Ben bu düşüncelere dalmışken odanın önüne gelmiştim bile. Kapıyı açarak odaya girdim. Elimdeki suyu yatağın yanındaki çekmeceye koyarak yatağa oturdum.
Merdivendeki konuşmalar bir bir aklıma geldi. Bu yurtta benim hiç arkadaşım yok. Fazla sosyal biri değilim.
Kimseyle konuşmam bu huyum okuldada öyle tabi. Benle konuşmaya gelenlerde bir iki kez denemiş, başaramayınca da kimse yanıma gelmez olmuştu.

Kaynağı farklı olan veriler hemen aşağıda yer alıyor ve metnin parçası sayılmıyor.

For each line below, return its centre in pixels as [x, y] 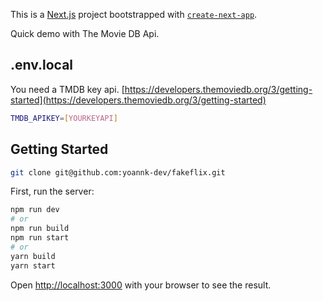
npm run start [40, 238]
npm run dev [35, 210]
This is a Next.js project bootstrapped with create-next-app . [134, 14]
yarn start [33, 265]
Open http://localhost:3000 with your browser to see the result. [141, 285]
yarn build [33, 256]
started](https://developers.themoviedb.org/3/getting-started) [138, 100]
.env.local [42, 65]
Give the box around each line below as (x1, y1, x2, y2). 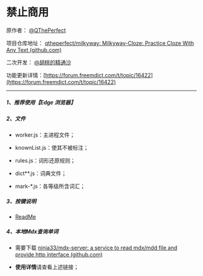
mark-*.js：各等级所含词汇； (14, 182, 86, 190)
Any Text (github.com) (6, 46, 62, 53)
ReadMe (14, 213, 36, 220)
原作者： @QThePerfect (6, 27, 66, 34)
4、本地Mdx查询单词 (6, 228, 59, 235)
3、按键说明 (6, 197, 37, 205)
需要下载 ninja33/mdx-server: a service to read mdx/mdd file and (14, 244, 178, 251)
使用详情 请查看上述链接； (14, 263, 79, 271)
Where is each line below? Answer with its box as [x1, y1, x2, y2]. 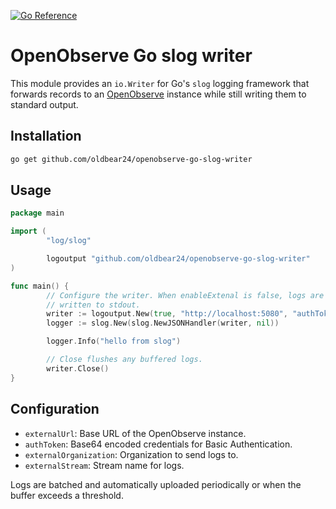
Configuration [10, 401, 100, 418]
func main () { [10, 281, 70, 291]
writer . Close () [46, 363, 110, 374]
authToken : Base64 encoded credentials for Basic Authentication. [24, 438, 293, 450]
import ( [10, 226, 47, 237]
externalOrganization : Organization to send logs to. [24, 448, 239, 460]
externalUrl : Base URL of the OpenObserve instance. [24, 427, 247, 439]
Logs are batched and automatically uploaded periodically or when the [10, 478, 302, 490]
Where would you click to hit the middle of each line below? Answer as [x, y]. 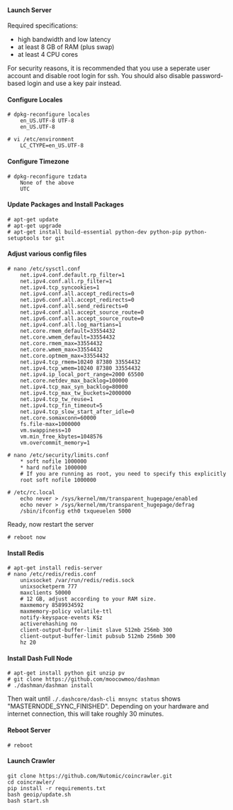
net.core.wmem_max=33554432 [61, 350]
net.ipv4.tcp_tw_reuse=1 [57, 400]
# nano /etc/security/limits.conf [58, 455]
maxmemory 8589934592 [52, 606]
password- [208, 76]
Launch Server [29, 10]
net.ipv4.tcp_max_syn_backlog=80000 [74, 387]
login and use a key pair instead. [74, 83]
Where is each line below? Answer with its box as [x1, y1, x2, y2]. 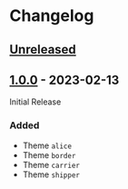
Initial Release [9, 96, 62, 107]
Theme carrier [22, 159, 80, 170]
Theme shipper [22, 169, 80, 180]
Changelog [9, 5, 94, 26]
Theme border [22, 149, 76, 160]
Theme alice [22, 140, 73, 151]
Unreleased [9, 42, 77, 57]
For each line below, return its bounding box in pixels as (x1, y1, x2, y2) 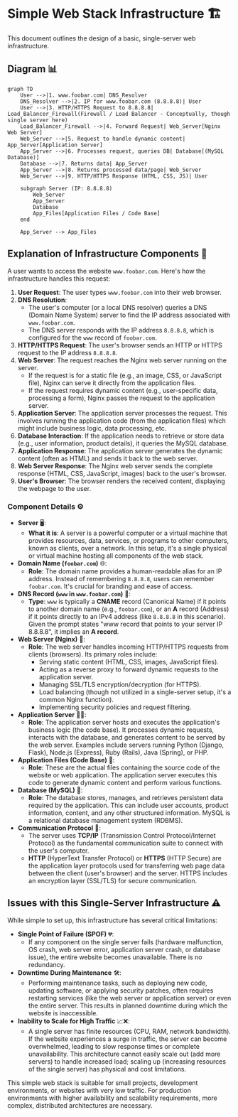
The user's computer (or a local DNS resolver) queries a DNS (28, 303, 207, 311)
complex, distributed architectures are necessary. (7, 1101, 153, 1109)
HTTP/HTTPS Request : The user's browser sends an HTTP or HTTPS (17, 340, 222, 349)
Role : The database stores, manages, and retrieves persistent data (28, 793, 224, 802)
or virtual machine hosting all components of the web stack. (28, 551, 204, 560)
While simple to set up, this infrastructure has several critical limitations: (7, 916, 218, 924)
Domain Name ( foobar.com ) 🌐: (17, 558, 107, 567)
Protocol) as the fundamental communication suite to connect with (28, 838, 224, 847)
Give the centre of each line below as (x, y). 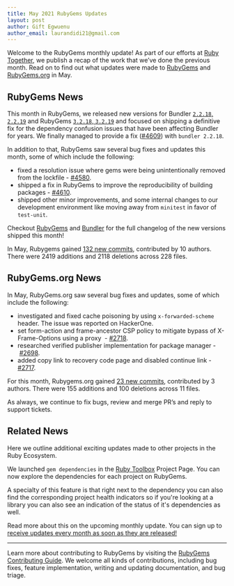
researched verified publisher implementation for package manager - (116, 345)
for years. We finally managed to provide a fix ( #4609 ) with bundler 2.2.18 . (116, 136)
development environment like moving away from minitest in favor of (117, 207)
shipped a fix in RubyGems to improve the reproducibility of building (115, 185)
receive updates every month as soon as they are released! (92, 532)
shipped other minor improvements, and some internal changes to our (117, 200)
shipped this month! (36, 236)
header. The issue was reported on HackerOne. (85, 323)
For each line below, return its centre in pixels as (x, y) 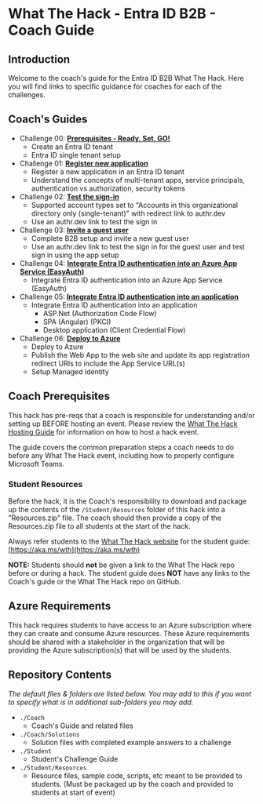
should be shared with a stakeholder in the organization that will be (117, 642)
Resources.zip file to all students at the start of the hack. (99, 526)
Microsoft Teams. (37, 464)
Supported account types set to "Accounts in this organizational (134, 205)
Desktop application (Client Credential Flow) (114, 329)
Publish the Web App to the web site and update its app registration (140, 355)
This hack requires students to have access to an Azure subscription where (130, 625)
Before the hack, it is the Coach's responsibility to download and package (128, 501)
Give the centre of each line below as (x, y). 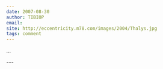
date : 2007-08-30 (28, 12)
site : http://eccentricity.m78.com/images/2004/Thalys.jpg (82, 28)
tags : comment (24, 34)
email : (14, 23)
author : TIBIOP (25, 17)
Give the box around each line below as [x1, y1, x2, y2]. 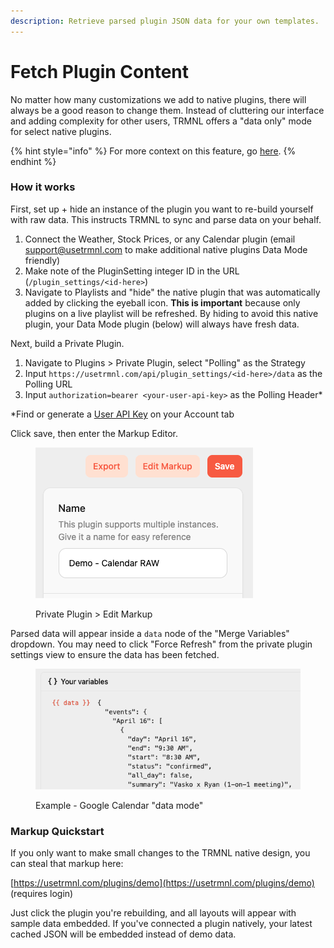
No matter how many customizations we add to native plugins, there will [10, 93, 307, 105]
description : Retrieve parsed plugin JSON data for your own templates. [10, 16, 320, 26]
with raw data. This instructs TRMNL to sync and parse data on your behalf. [10, 213, 322, 225]
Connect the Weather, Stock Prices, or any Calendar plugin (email [24, 233, 296, 245]
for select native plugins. [10, 125, 112, 137]
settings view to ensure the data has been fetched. [10, 648, 220, 660]
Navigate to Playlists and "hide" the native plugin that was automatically [24, 286, 321, 298]
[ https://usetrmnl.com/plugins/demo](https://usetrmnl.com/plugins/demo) [10, 876, 315, 889]
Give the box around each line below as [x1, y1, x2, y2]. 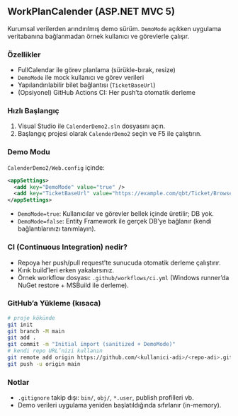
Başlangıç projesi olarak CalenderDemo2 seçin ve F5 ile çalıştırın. [17, 129, 202, 138]
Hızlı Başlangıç [7, 106, 59, 116]
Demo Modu [7, 147, 51, 157]
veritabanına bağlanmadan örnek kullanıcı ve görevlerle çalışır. [7, 32, 190, 40]
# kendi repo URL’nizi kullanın [7, 347, 103, 354]
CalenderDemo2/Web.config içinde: [7, 163, 105, 172]
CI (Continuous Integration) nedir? [7, 242, 127, 252]
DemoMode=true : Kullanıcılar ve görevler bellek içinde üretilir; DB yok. [17, 209, 215, 218]
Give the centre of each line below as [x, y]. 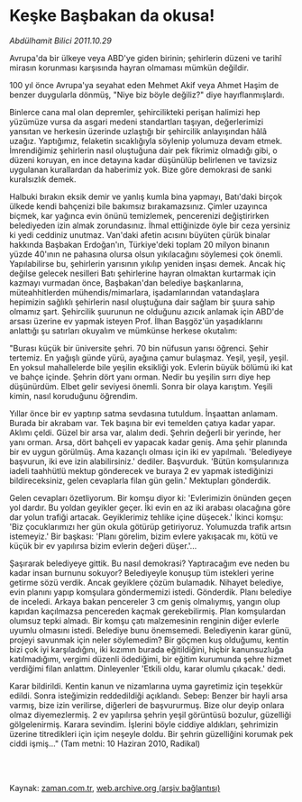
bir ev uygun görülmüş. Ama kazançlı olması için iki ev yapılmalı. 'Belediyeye [151, 451]
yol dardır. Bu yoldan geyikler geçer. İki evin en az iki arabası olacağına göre [150, 507]
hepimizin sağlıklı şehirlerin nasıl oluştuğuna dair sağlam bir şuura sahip [142, 302]
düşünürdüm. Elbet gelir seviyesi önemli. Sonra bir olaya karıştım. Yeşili [141, 386]
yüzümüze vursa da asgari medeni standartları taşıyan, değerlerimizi [137, 122]
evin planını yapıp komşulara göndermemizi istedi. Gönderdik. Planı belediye [151, 592]
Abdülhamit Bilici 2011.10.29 [61, 41]
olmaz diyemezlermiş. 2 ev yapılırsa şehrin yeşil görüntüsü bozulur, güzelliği [150, 715]
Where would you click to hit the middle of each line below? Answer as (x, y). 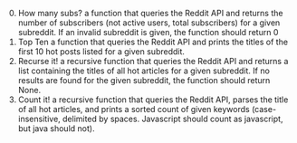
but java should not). (56, 129)
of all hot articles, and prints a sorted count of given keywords (134, 109)
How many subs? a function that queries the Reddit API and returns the (150, 13)
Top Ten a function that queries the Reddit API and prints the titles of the (153, 42)
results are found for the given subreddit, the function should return (144, 80)
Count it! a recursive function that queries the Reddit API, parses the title (153, 100)
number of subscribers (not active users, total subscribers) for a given (149, 23)
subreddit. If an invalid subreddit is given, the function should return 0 (148, 32)
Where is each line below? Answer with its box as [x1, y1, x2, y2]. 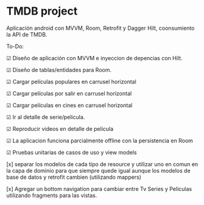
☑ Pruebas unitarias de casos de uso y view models [6, 148, 137, 156]
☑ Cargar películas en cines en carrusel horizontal [6, 102, 133, 109]
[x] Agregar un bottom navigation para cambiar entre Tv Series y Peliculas [6, 185, 192, 192]
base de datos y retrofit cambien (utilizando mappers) [6, 173, 142, 181]
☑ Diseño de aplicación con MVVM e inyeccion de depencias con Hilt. [6, 54, 183, 61]
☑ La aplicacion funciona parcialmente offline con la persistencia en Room [6, 137, 194, 144]
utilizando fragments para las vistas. [6, 192, 97, 199]
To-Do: [6, 43, 24, 50]
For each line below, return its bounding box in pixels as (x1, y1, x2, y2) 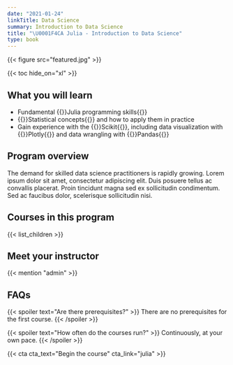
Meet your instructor (7, 250, 100, 262)
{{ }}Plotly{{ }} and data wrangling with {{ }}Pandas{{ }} (17, 130, 170, 138)
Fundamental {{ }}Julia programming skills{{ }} (17, 108, 148, 116)
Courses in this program (7, 211, 115, 224)
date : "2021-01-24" (7, 10, 64, 17)
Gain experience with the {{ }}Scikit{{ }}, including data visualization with (17, 122, 223, 131)
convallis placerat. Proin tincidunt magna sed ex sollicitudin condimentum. (7, 183, 220, 192)
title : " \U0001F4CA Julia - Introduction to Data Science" (7, 29, 183, 37)
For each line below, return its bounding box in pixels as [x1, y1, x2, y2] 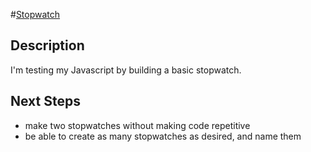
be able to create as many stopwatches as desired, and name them [24, 130, 302, 142]
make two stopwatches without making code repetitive [24, 119, 251, 131]
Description [10, 37, 85, 54]
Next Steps [10, 93, 81, 110]
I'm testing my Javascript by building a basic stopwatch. [10, 64, 242, 76]
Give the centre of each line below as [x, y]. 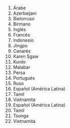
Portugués [24, 78]
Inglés [19, 29]
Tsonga [21, 116]
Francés [21, 35]
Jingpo [20, 45]
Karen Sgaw [26, 56]
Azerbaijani [25, 13]
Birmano [22, 24]
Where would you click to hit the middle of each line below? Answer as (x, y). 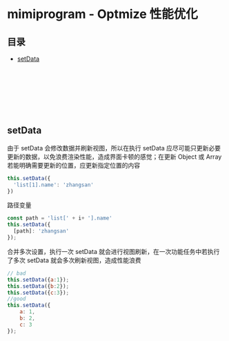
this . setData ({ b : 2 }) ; (38, 286)
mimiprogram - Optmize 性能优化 (103, 14)
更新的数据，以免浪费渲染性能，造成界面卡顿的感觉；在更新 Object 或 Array (114, 157)
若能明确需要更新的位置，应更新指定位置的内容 (73, 165)
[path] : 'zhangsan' (41, 231)
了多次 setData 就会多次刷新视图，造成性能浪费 (74, 260)
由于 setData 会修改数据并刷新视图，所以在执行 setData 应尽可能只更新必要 (114, 148)
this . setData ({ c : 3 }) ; (38, 293)
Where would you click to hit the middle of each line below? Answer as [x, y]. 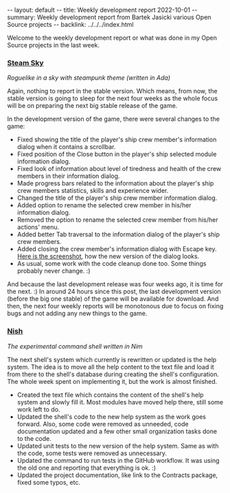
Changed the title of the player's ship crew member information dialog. [117, 198]
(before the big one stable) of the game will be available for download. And [113, 299]
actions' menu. [38, 227]
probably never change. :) [54, 271]
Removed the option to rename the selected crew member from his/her [117, 220]
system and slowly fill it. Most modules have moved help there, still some [120, 402]
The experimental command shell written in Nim [75, 346]
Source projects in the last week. [54, 45]
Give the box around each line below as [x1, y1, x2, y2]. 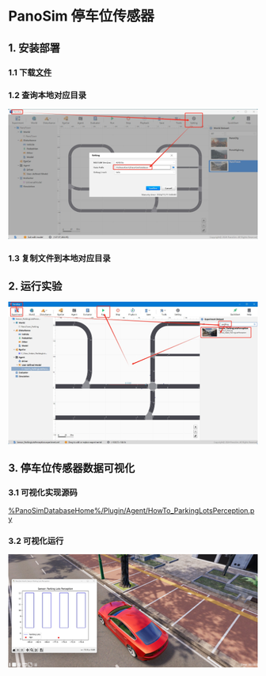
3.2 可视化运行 [8, 535, 64, 546]
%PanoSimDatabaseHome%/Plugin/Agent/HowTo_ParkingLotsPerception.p [8, 505, 255, 515]
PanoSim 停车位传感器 [8, 7, 154, 25]
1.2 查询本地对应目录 [8, 90, 87, 101]
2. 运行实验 [8, 280, 63, 293]
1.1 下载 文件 [8, 66, 52, 77]
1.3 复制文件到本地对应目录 [8, 253, 111, 264]
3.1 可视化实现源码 [8, 487, 78, 498]
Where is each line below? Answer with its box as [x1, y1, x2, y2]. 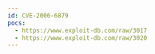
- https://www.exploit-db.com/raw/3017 [14, 26, 148, 34]
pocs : [7, 19, 26, 27]
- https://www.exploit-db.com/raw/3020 [14, 33, 148, 42]
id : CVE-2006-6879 [7, 11, 69, 20]
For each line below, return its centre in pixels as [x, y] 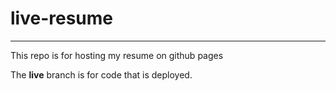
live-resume [61, 18]
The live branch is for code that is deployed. [101, 74]
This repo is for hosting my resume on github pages [117, 55]
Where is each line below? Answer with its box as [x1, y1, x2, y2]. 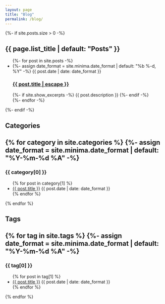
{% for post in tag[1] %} [12, 273, 61, 279]
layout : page [5, 7, 32, 12]
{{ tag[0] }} [5, 262, 33, 269]
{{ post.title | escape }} [12, 81, 69, 88]
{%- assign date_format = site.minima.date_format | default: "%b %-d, [12, 63, 156, 69]
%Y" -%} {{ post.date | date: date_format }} [12, 68, 102, 75]
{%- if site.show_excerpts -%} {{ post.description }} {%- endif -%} [12, 92, 149, 98]
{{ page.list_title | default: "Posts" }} [5, 44, 120, 53]
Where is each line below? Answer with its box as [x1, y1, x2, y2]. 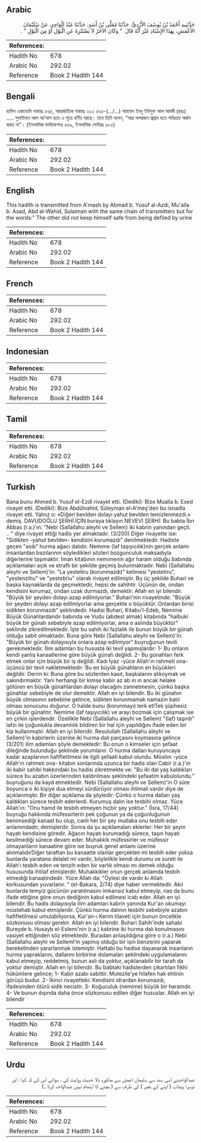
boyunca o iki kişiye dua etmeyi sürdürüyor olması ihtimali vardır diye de [6, 785, 184, 792]
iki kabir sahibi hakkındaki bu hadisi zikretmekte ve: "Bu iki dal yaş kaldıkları [6, 765, 193, 773]
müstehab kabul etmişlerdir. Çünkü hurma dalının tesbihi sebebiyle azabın [6, 906, 188, 913]
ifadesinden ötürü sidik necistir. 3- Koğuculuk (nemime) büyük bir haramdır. [6, 983, 193, 990]
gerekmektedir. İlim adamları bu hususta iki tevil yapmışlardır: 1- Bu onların [6, 645, 189, 652]
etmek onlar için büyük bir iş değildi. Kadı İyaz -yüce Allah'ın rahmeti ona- [6, 657, 188, 665]
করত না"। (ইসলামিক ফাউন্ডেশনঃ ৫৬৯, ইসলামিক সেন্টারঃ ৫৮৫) [6, 121, 115, 128]
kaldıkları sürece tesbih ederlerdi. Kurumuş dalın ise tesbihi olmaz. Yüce [6, 798, 184, 805]
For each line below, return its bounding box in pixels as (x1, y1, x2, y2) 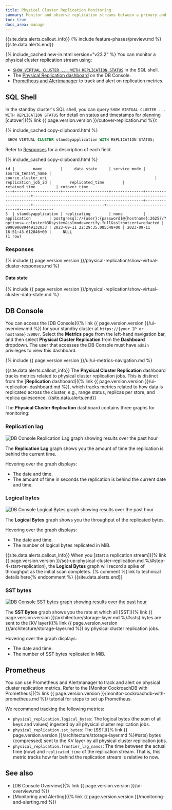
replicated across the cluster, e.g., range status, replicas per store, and (5, 389, 155, 395)
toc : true (5, 17, 27, 22)
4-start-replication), (5, 563, 47, 569)
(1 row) (5, 233, 22, 239)
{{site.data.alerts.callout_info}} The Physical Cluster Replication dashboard (5, 367, 166, 373)
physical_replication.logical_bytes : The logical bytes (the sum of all (12, 715, 162, 722)
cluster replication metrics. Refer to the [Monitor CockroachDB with (5, 685, 148, 691)
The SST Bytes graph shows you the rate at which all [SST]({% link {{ (5, 609, 153, 615)
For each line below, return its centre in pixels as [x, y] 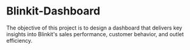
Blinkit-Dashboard [53, 11]
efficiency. [19, 40]
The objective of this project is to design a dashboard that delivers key [94, 28]
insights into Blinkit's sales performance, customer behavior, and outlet [95, 34]
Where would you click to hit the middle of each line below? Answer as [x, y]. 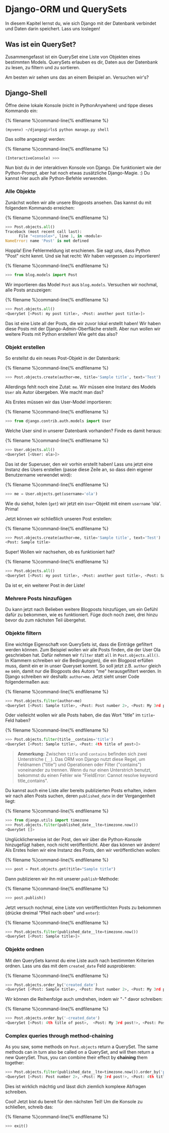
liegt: [11, 801]
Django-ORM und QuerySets [66, 9]
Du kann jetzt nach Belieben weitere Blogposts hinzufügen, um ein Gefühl [81, 609]
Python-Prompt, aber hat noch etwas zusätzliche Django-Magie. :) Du [77, 173]
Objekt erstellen [25, 347]
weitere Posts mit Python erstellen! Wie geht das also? [61, 334]
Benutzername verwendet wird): [38, 475]
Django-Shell [26, 93]
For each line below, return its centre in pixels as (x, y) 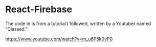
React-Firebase (39, 9)
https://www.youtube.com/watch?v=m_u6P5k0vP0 (59, 39)
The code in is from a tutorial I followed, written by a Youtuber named (78, 24)
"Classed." (16, 29)
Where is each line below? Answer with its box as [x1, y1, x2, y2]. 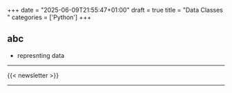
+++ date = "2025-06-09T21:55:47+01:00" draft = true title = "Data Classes [7, 6, 223, 14]
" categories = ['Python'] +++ [7, 13, 92, 21]
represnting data [17, 51, 65, 59]
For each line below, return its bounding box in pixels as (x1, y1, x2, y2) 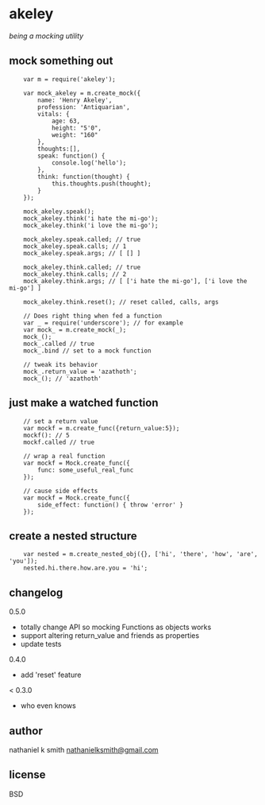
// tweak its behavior (23, 360, 98, 368)
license (9, 768, 46, 782)
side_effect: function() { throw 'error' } (37, 500, 183, 509)
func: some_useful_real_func (37, 466, 134, 474)
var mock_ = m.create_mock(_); (23, 325, 127, 334)
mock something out (9, 54, 113, 68)
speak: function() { (37, 152, 106, 160)
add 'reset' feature (20, 670, 82, 680)
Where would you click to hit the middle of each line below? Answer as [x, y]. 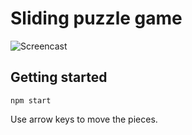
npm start [31, 100]
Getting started [59, 77]
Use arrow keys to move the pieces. [84, 119]
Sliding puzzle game [96, 18]
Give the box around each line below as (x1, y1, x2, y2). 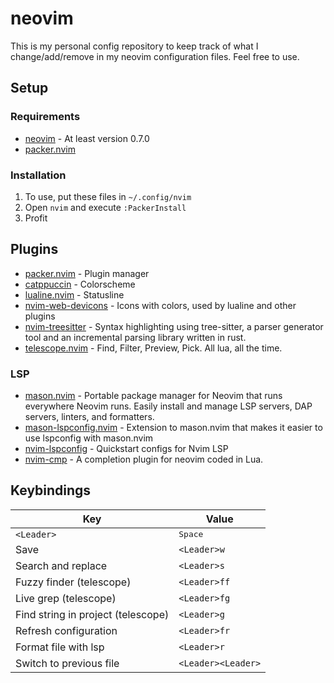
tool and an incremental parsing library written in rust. (24, 331, 247, 343)
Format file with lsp (15, 640, 105, 654)
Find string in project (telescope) (15, 607, 170, 621)
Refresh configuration (15, 623, 118, 637)
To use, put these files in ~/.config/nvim (24, 190, 192, 202)
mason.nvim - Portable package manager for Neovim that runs (24, 390, 283, 402)
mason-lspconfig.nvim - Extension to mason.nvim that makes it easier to (24, 422, 323, 434)
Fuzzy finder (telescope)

Bundan üç yıl önce Tuba ve grubu benim önümü kesmiş ve haraç istemişti. Tabi bende bunlara paramı kaptıracak göz varmıydı.
Zaten aldığımız aylık para sınırı belli. Bende onları geçiştirip müdüre hanıma şikayet etmiştim. Müdüre hanımda onlara güzel bir ceza vermişti.
Bütün yurdu baştan aşağı temizlemişlerdi. Tabi birde burada çalışan Hacer anneye de yardım etmişlerdi. Bu zaman diliminde Müdüre hanımın gözü üstlerinde olduğu için bana bulaşmamışlardı ama ceza süresi bittikten bir gün sonra odama gelmişler ve bana hakaret edip tehdit etmişlerdi.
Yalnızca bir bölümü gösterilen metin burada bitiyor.